Graph workloads generally don’t generate cache-friendly access patterns. The one exception is when the graph, or the most accessed data structure of the graph (e.g., the attributes of vertices), fits in the last-level cache (which is up to 38 MB per socket on high-end Intel Xeon processors). From our experiments, we notice that performance (expressed in GTEPS, or giga traversed edges per second) decreases with increasing graph size, since less and less of the data fits into the cache. Because of the nature of graphs and graph algorithms, methods to improve cache locality either don’t work well or take too much time to reorganize the graph, often more than the algorithm itself.

### Distributed Graph Processing

The GAP benchmarks are designed for single-node execution only (using OpenMP parallelization). However, based on the insights from our study, we briefly discuss the impact on distributed graph processing (i.e., using multiple nodes). For high-performance multinode execution, it’s crucial to minimize the communication and maximize local data and computation. This is challenging for graph applications because of the irregular and non-localized access pattern.

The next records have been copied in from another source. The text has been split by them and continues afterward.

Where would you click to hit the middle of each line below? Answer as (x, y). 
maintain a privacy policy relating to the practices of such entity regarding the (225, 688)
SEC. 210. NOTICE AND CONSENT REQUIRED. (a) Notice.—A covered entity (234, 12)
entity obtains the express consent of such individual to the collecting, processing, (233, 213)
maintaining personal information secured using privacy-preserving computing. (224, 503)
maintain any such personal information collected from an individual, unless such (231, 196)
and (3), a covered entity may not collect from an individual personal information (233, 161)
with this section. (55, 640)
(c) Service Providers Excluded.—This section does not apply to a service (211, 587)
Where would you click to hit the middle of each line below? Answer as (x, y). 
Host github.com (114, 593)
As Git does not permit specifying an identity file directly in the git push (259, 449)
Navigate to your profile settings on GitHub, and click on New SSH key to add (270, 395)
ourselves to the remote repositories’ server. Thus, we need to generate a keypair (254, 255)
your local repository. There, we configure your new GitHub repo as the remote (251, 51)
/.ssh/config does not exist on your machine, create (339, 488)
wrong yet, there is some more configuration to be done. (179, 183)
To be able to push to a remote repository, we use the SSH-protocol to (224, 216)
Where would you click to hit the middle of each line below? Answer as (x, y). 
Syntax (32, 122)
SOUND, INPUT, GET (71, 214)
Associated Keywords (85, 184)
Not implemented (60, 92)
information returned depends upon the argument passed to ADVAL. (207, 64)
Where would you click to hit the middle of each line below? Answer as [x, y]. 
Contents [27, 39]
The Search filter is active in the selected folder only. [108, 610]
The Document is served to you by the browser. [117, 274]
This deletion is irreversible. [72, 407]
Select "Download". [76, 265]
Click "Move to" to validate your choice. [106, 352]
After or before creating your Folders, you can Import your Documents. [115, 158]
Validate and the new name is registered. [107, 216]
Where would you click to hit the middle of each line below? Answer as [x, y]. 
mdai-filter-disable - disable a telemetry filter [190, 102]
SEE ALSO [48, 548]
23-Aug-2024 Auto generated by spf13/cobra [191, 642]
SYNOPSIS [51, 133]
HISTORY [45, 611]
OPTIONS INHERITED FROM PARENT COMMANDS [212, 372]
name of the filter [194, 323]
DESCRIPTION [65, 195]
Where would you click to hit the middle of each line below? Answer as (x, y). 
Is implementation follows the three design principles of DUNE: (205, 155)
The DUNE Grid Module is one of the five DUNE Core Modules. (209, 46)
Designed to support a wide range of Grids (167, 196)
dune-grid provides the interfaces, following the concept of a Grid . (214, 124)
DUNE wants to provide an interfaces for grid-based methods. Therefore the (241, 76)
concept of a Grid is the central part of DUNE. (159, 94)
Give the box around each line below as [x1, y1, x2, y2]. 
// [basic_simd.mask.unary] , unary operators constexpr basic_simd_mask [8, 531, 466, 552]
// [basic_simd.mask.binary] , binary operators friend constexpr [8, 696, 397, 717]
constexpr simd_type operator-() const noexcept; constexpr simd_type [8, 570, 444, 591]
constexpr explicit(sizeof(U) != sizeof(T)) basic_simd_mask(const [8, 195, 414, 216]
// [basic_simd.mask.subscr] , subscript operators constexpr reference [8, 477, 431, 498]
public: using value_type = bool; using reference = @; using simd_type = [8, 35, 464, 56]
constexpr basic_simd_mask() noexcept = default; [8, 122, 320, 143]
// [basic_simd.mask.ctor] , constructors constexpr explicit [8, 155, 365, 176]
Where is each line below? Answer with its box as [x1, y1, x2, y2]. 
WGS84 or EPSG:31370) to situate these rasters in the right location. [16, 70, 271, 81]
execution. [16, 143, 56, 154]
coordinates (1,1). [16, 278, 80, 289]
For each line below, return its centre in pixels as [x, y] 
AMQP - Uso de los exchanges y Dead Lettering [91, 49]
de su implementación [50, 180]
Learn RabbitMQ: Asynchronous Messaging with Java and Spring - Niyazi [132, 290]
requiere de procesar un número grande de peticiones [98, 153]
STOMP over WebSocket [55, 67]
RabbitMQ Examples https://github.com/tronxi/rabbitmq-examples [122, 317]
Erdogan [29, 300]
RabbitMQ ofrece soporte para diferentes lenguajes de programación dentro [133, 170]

Partitioning a graph to minimize the number of edges between partitions is an NP-complete problem in itself, and often leads to more compute time than the algorithm itself. Therefore, when you’re deploying a graph analysis algorithm on multiple nodes, the nodes should be connected by a high-bandwidth, low-latency network such as Intel® Omni-Path Architecture to deal with the unavoidably high amount of communication between the nodes.

### Boosting Performance through Analysis

Graph applications form a challenging workload for current processors because of their memory intensiveness and irregularity. By carefully crafting their implementation and exploiting vector units and thread parallelism, we can increase performance significantly. However, more investigation is needed, including redesigning the algorithms to fully exploit the capabilities of an Intel Xeon processor-based server, especially when moving to distributed processing.

### References

^{1}S. Beamer, K. Asanovic, and D. A. Patterson, “The GAP Benchmark Suite,” 2015. http://gap.cs.berkeley.edu/benchmark.html

^{2}I. Katsov, “Fast Intersection of Sorted Lists Using SSE Instructions,” 2012. https://highlyscalable.wordpress.com/2012/06/05/fast-intersection-sorted-lists-sse/

^{3}S. Eyerman et al., “Many-Core Graph Workload Analysis,” 2018. https://dl.acm.org/citation.cfm?id=3291686.